Wie oft habe ich gerade diesen Satz schon gehört “geh mehr spazieren, dann wirst du auch wacher”
Bei meiner Mutter ist mir einmal der Kragen geplatzt. Ich sagte “du hast recht, alle MS Kranken die irgendwann im Rollstuhl landen waren am Anfang faule Schweine”
Seitdem hat sie es nie wieder gesagt - aber sie denkt es sicher immer noch.

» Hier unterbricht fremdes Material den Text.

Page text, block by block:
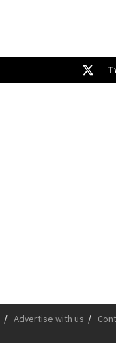
Advertise with us
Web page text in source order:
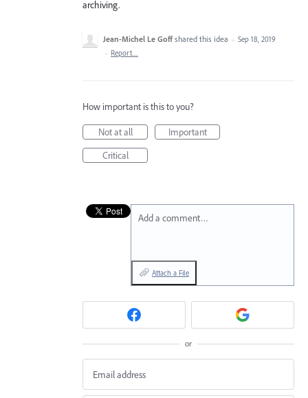
archiving.
Jean-Michel Le Goff shared this idea · Sep 18, 2019
· Report…
How important is this to you?
Not at all
Important
Critical
Add a comment…
Attach a File
or
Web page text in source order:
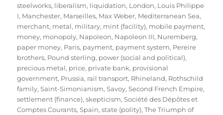
steelworks, liberalism, liquidation, London, Louis Philippe
I, Manchester, Marseilles, Max Weber, Mediterranean Sea,
merchant, metal, military, mint (facility), mobile payment,
money, monopoly, Napoleon, Napoleon III, Nuremberg,
paper money, Paris, payment, payment system, Pereire
brothers, Pound sterling, power (social and political),
precious metal, price, private bank, provisional
government, Prussia, rail transport, Rhineland, Rothschild
family,Saint-Simonianism,Savoy,Second French Empire,
settlement (finance),skepticism,Société des Dépôtes et
Comptes Courants,Spain,state (polity),The Triumph of
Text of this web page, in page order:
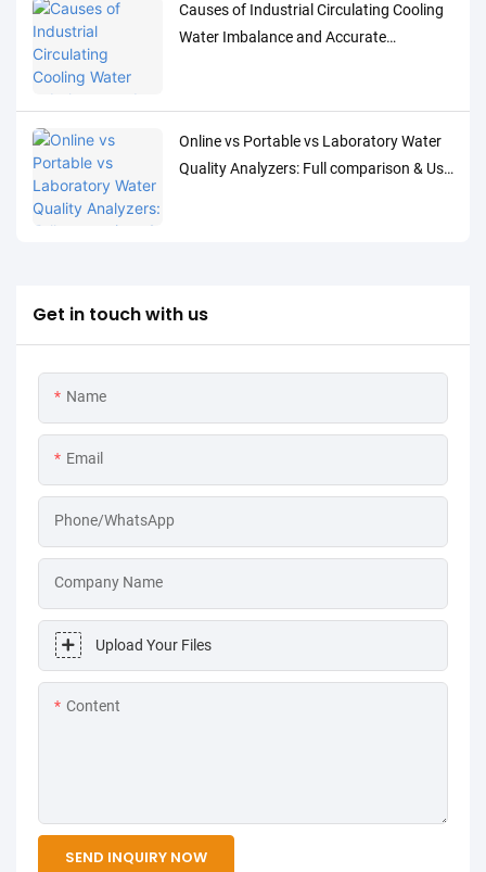
Causes of Industrial Circulating Cooling
Water Imbalance and Accurate
Online vs Portable vs Laboratory Water
Quality Analyzers: Full comparison & Use
Get in touch with us
Name
Email
Phone/WhatsApp
Company Name
Upload Your Files
Content
SEND INQUIRY NOW
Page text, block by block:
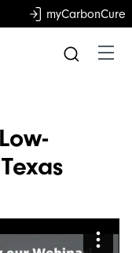
myCarbonCure
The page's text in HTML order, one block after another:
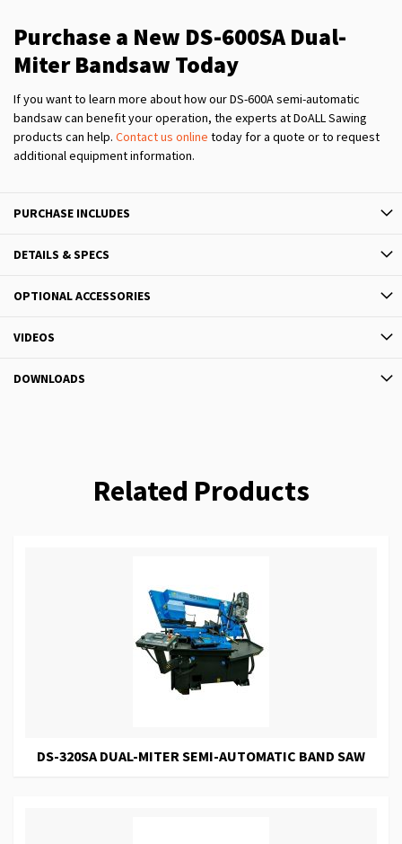
Purchase a New DS-600SA Dual-
Miter Bandsaw Today
If you want to learn more about how our DS-600A semi-automatic
bandsaw can benefit your operation, the experts at DoALL Sawing
products can help. Contact us online today for a quote or to request
additional equipment information.
PURCHASE INCLUDES
DETAILS & SPECS
OPTIONAL ACCESSORIES
VIDEOS
DOWNLOADS
Related Products
DS-320SA DUAL-MITER SEMI-AUTOMATIC BAND SAW
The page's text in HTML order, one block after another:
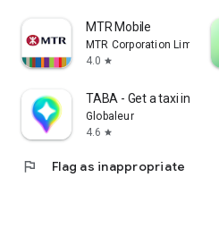
MTR Mobile
MTR Corporation Limited
4.0 star
TABA - Get a taxi in Korea
Globaleur
4.6 star
flag Flag as inappropriate
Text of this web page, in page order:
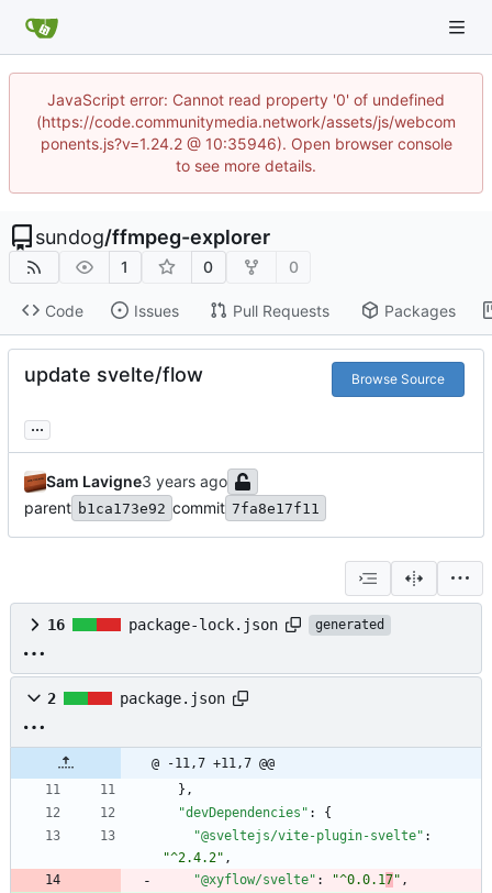
JavaScript error: Cannot read property '0' of undefined
(https://code.communitymedia.network/assets/js/webcom
ponents.js?v=1.24.2 @ 10:35946). Open browser console
to see more details.
sundog/ffmpeg-explorer
1 0 0
Code Issues Pull Requests Packages
update svelte/flow Browse Source
...
Sam Lavigne
parent b1ca173e92 commit 7fa8e17f11
16 package-lock.json generated
2 package.json
@ -11,7 +11,7 @@
} ,
"devDependencies" :
{
"@sveltejs/vite-plugin-svelte" :
"^2.4.2" ,
"@xyflow/svelte" : "^0.0.17" ,
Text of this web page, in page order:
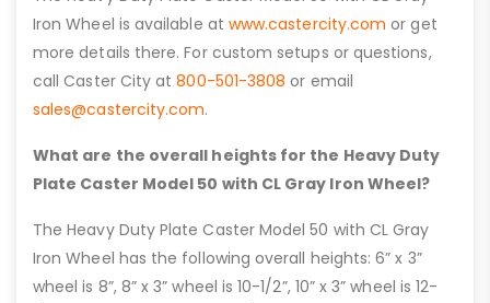
Iron Wheel is available at www.castercity.com or get
more details there. For custom setups or questions,
call Caster City at800-501-3808 or email
sales@castercity.com.
What are the overall heights for the Heavy Duty
Plate Caster Model 50 with CL Gray Iron Wheel?
The Heavy Duty Plate Caster Model 50 with CL Gray
Iron Wheel has the following overall heights: 6” x 3”
wheel is 8”, 8” x 3” wheel is 10-1/2”, 10” x 3” wheel is 12-
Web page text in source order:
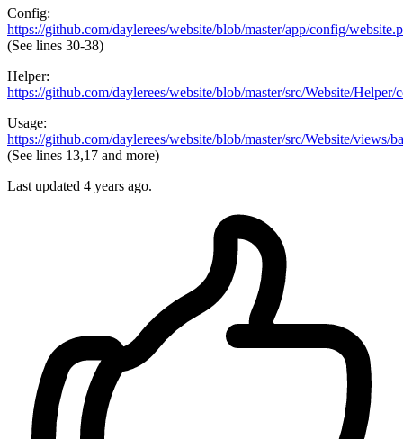
Config:
https://github.com/daylerees/website/blob/master/app/config/
(See lines 30-38)
Helper:
https://github.com/daylerees/website/blob/master/src/Website/Helper/
Usage:
https://github.com/daylerees/website/blob/master/src/Website/views/
(See lines 13,17 and more)
Last updated 4 years ago.

Ich glaube wirklich verstehen können das nur Leute, die es auch erleben. Ich sage nur noch selten jemandem wie es mir wirklich geht. Man sieht mir nichts an, also kann ich auch nicht krank sein.

LG Ka.

Hi Martin und ihr anderen,

ich denke das Hauptproblem bei den Leute mit diesen guten Ratschlägen zur Bewegung ist das, daß sie nicht wissen, daß es uns als MS’lern nicht die Bohne nutzt 'nen Muskel zu trainieren, wenn die dazugehörigen Nerven, die diesen Muskel steuern, langsam aber sicher über die Wupper gehen oder gar schon im Orkus verschwunden sind.

Insoweit kann man also mit Sport hier wenig zur Verbesserung der MS beitragen oder gar ihren Verlauf verändern oder aufhalten.

Auch Physiotherapie kann hier keinen Beitrag zur Verlangsamung des Verlaufs leisten, jedoch kann mit ihr erlernt werden bestehende/einsetzende Behinderungen durch neue Bewegungsabläufe zu ersetzen und dazu beitragen den gesamten Bewegungsapparat auch bei Einschränkungen der Mobilität beweglich zu halten.

Ich persönlich habe bisher immer ganz gute Erfahrungen gemacht, wenn ich diese “Jetzt-mach-doch-mal-mehr-Sport-Gute-Ratschläge-Erteiler” über den Sachverhalt aufgeklärt habe. Zumindest mir und meinem Mann gegenüber sind diese Stimmen mittlerweile vollkommen verstummt.